2 Using Software

2.1 Best Practice

2.1.1 Interactive mode vs batch mode

Most applications can run either in interactive mode or in batch mode. For small jobs, it really doesn’t matter which one you choose. For medium to large jobs, you could still code and debug your work in the interactive mode, but you should run your work in batch mode once it’s fully tested as probably you don’t want to wait in front of the screen for your job to finish. If you use batch mode, you’ll have the convenience of logging off the system and logging in later to check the result. You can do so by pre- and post-face your application’s batch mode command with the Linux command nohup and control operator &.

nohup <batch mode command> &

nohup (no hangup) prevents your job from being killed when you log off the system. The & at the end makes the command run in the background. For example, suppose you use Stata and you have a do file named filename.do that takes hours to run, you could run it in batch mode as below.

nohup stata -b do filename &

2.1.2 RRN vs compute nodes

RRN is part of a High-Performance Computing (HPC) system. The HPC system has a cluster of around 100 compute nodes and hundreds of CPUs. Currently, Rotman users have access to 8 compute nodes via a “standard” partition (a partition is just a logical set of compute nodes). Each compute node has 24 CPUs and 240G memory.

Since RRN is shared by many Rotman researchers, if you have a very large compute-intensive job, you should consider submitting it to the compute nodes instead of running it on RRN. Although the compute nodes are also shared, once you obtain the requested resources (CPUs, memory, etc.) from the compute nodes, they are exclusive resources for you during your computation.

See Running Jobs on Compute Nodes to learn how to submit jobs to compute nodes.

2.2 Using Python

2.2.1 Setup

Different versions and distributions of Python are available on RRN including Standard Python 2 and 3 releases and Anaconda Distribution 2 and 3. (Use module avail to list all available software on RRN.)

We recommend that you use Standard Python 3 release. For example, load the Python 3.11.5 standard distribution as below.

module load StdEnv/2020
module load python/3.11.5

StdEnv/2020 is a software environment that offers more recent software tools. (Use module avail after module load StdEnv/2020 to list all available software under StdEnv/2020.)

Note: see more on setting up a Python virtual environment below (section Install packages). A virtual environment allows you to install and manage packages for a specific Python project (and hence avoid package version conflict between projects). The standard Python distribution comes with a tool to create and manage virtual environment.

2.2.2 Interactive mode (Python console)

To use Python in interactive mode (Python console), type python in the terminal. Type exit() to exit the Python console.

2.2.3 Batch mode

To use Python in batch mode, use

python mycode.py

To capture standard output stdout and standard error stderr (usually displayed on screen) in a log file, use

python mycode.py &> mycode_log.txt

&> redirects standard output and error streams to a file specified. Nothing will be printed in the terminal.

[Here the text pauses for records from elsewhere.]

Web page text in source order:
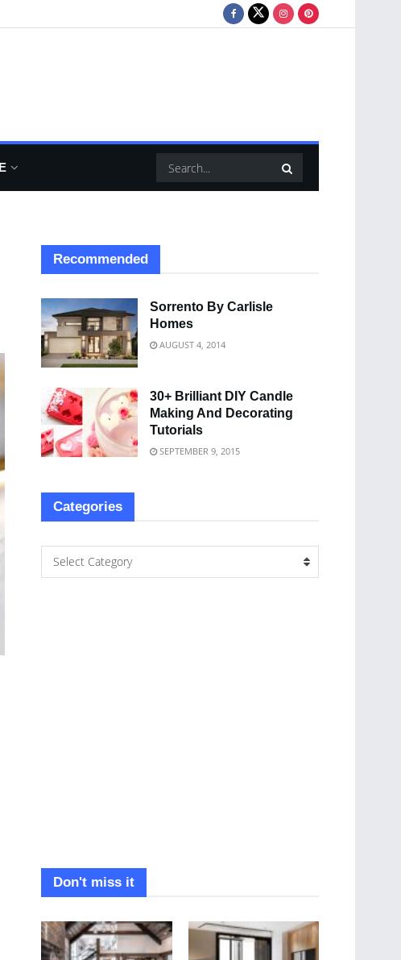
Recommended
Sorrento By Carlisle
Homes
AUGUST 4, 2014
30+ Brilliant DIY Candle
Making And Decorating
Tutorials
SEPTEMBER 9, 2015
Categories
Select Category
Don't miss it
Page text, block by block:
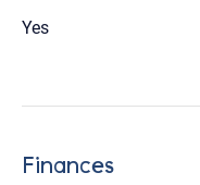
Yes
Finances
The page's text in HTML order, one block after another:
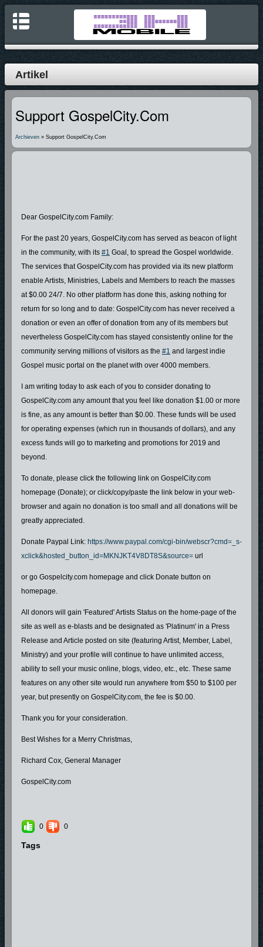
Artikel
Support GospelCity.com
Archieven » Support GospelCity.com
Dear GospelCity.com Family:
For the past 20 years, GospelCity.com has served as beacon of light
in the community, with its #1 Goal, to spread the Gospel worldwide.
The services that GospelCity.com has provided via its new platform
enable Artists, Ministries, Labels and Members to reach the masses
at $0.00 24/7. No other platform has done this, asking nothing for
return for so long and to date: GospelCity.com has never received a
donation or even an offer of donation from any of its members but
nevertheless GospelCity.com has stayed consistently online for the
community serving millions of visitors as the #1 and largest indie
Gospel music portal on the planet with over 4000 members.
I am writing today to ask each of you to consider donating to
GospelCity.com any amount that you feel like donation $1.00 or more
is fine, as any amount is better than $0.00. These funds will be used
for operating expenses (which run in thousands of dollars), and any
excess funds will go to marketing and promotions for 2019 and
beyond.
To donate, please click the following link on GospelCity.com
homepage (Donate); or click/copy/paste the link below in your web-
browser and again no donation is too small and all donations will be
greatly appreciated.
Donate Paypal Link: https://www.paypal.com/cgi-bin/webscr?cmd=_s-
xclick&hosted_button_id=MKNJKT4V8DT8S&source= url
or go Gospelcity.com homepage and click Donate button on
homepage.
All donors will gain 'Featured' Artists Status on the home-page of the
site as well as e-blasts and be designated as 'Platinum' in a Press
Release and Article posted on site (featuring Artist, Member, Label,
Ministry) and your profile will continue to have unlimited access,
ability to sell your music online, blogs, video, etc., etc. These same
features on any other site would run anywhere from $50 to $100 per
year, but presently on GospelCity.com, the fee is $0.00.
Thank you for your consideration.
Best Wishes for a Merry Christmas,
Richard Cox, General Manager
GospelCity.com
0 0
Tags
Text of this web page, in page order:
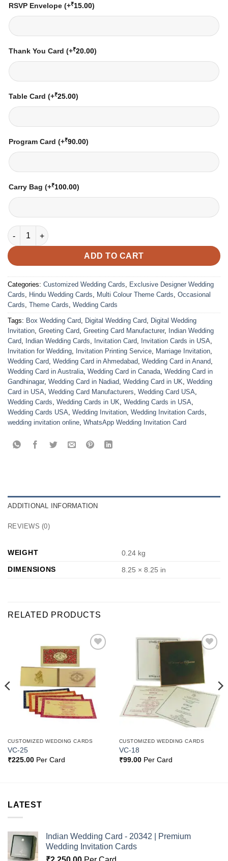
RSVP Envelope (+₹15.00)
Thank You Card (+₹20.00)
Table Card (+₹25.00)
Program Card (+₹90.00)
Carry Bag (+₹100.00)
VC-274 quantity
ADD TO CART
Categories: Customized Wedding Cards, Exclusive Designer Wedding
Cards, Hindu Wedding Cards, Multi Colour Theme Cards, Occasional
Cards, Theme Cards, Wedding Cards
Tags: Box Wedding Card, Digital Wedding Card, Digital Wedding
Invitation, Greeting Card, Greeting Card Manufacturer, Indian Wedding
Card, Indian Wedding Cards, Invitation Card, Invitation Cards in USA,
Invitation for Wedding, Invitation Printing Service, Marriage Invitation,
Wedding Card, Wedding Card in Ahmedabad, Wedding Card in Anand,
Wedding Card in Australia, Wedding Card in Canada, Wedding Card in
Gandhinagar, Wedding Card in Nadiad, Wedding Card in UK, Wedding
Card in USA, Wedding Card Manufacturers, Wedding Card USA,
Wedding Cards, Wedding Cards in UK, Wedding Cards in USA,
Wedding Cards USA, Wedding Invitation, Wedding Invitation Cards,
wedding invitation online, WhatsApp Wedding Invitation Card
ADDITIONAL INFORMATION
REVIEWS (0)
WEIGHT
0.24 kg
DIMENSIONS
8.25 × 8.25 in
RELATED PRODUCTS
CUSTOMIZED WEDDING CARDS
VC-25
₹225.00Per Card
Add to
Wishlist
CUSTOMIZED WEDDING CARDS
VC-18
₹99.00Per Card
LATEST
Indian Wedding Card - 20342 | Premium
Wedding Invitation Cards

If the file already exists, it gets overwritten.

Pre- and post-face the above command with the Linux command nohup and control operator & so that the job will run in background and won’t be killed even you log off the system (see section Interactive mode vs batch mode).

nohup python mycode.py &> mycode_log.txt &

2.2.4 Install packages

To install a new Python package, use

pip install --user <packageName>

The above command installs a package to the base environment under your home directory.

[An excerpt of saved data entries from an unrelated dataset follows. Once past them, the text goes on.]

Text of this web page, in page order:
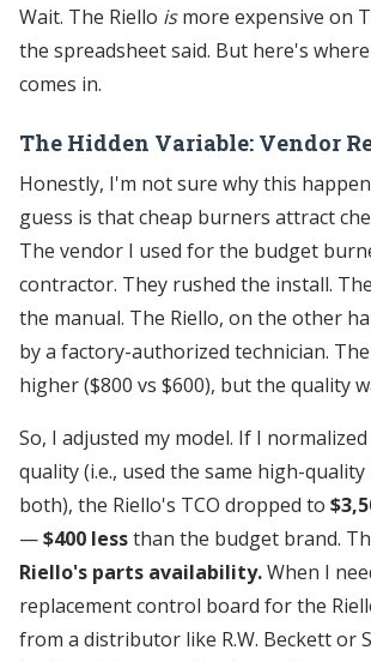
Wait. The Riello ismore expensive on
the spreadsheet said. But here's
comes in.
The Hidden Variable: Vendor
Honestly, I'm not sure why this
guess is that cheap burners attract
The vendor I used for the budget
contractor. They rushed the install.
the manual. The Riello, on the other
by a factory-authorized technician.
higher ($800 vs $600), but the quality
So, I adjusted my model. If I
quality (i.e., used the same high-
both), the Riello's TCO dropped to
—$400 lessthan the budget brand.
Riello's parts availability.When I
replacement control board for the
from a distributor like R.W. Beckett or
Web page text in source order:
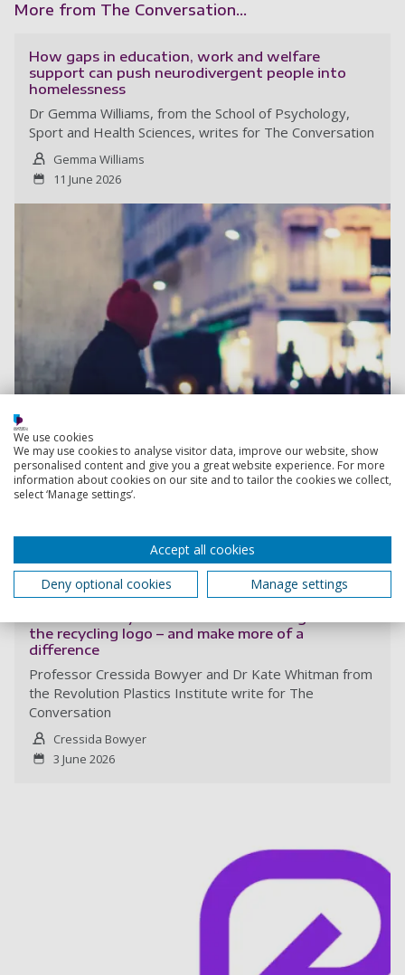
More from The Conversation...
How gaps in education, work and welfare
support can push neurodivergent people into
homelessness
Dr Gemma Williams, from the School of Psychology,
Sport and Health Sciences, writes for The Conversation
Gemma Williams
11 June 2026
the recycling logo – and make more of a
difference
Professor Cressida Bowyer and Dr Kate Whitman from
the Revolution Plastics Institute write for The
Conversation
Cressida Bowyer
3 June 2026
We use cookies
We may use cookies to analyse visitor data, improve our website, show
personalised content and give you a great website experience. For more
information about cookies on our site and to tailor the cookies we collect,
select ‘Manage settings’.
Accept all cookies
Deny optional cookies
Manage settings

However, the best practice to manage Python packages is to create a virtual environment for each of your Python project. Within a project virtual environment, you only need to install packages required for the specific project. In that way, you isolate package requirement for each project and avoid potential package conflict between projects.

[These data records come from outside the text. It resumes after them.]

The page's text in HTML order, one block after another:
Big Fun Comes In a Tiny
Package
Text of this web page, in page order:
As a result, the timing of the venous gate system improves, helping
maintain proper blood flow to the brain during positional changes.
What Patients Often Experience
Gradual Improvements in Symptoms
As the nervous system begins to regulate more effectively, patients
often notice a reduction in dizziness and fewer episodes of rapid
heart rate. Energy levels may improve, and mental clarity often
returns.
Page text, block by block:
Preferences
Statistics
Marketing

We assume that you use a Standard Python 3 release on RRN. Below are steps to setup a virtual environment and install new packages.

  1. Load a standard Python 3 distribution.
module load StdEnv/2020
module load python/3.11.5
  1. Create a virtual environment. (Make sure that you are currently in your home directory, or otherwise use the cd command to return to your home directory. This ensures the virtual environment folder created by the below command will be under your home directly.)
virtualenv --no-download myenv

virtualenv is a tool to create isolated Python virtual environments. myenv is the specified environment name. (You may want to pick your own name.) A folder named myenv will be created under your home directory. Packages related to this environment will all be installed/managed there. The --no-download option disables download of the latest pip/setuptools/wheel tools from PyPI (Python package repository) as these tools are installed directly from our system. (The system manages its own set of Python packages/wheels for optimal performance on specific hardware.)

  1. Activate the virtual environment.
source ~/myenv/bin/activate
  1. Install packages.

Now you are inside your virtual environment. You should see (myenv) in the terminal prompt. This is an isolated Python environment that you can manage the packages to be installed using the standard tool pip. For example, pip list displays all packages currently installed in the environment. pip install <packageName> installs a new package, and its dependencies. As an example. we install the scikit-learn library below.

pip install scikit-learn

Note that a newly created virtual environment has no packages pre-installed (except a few necessary tools for installing new packages).

  1. Return to base environment.

After you’re done with Python, type deactivate to return to the base environment.

Next time, all you need to do is step (1) and step (3) to start the virtual environment and using Python.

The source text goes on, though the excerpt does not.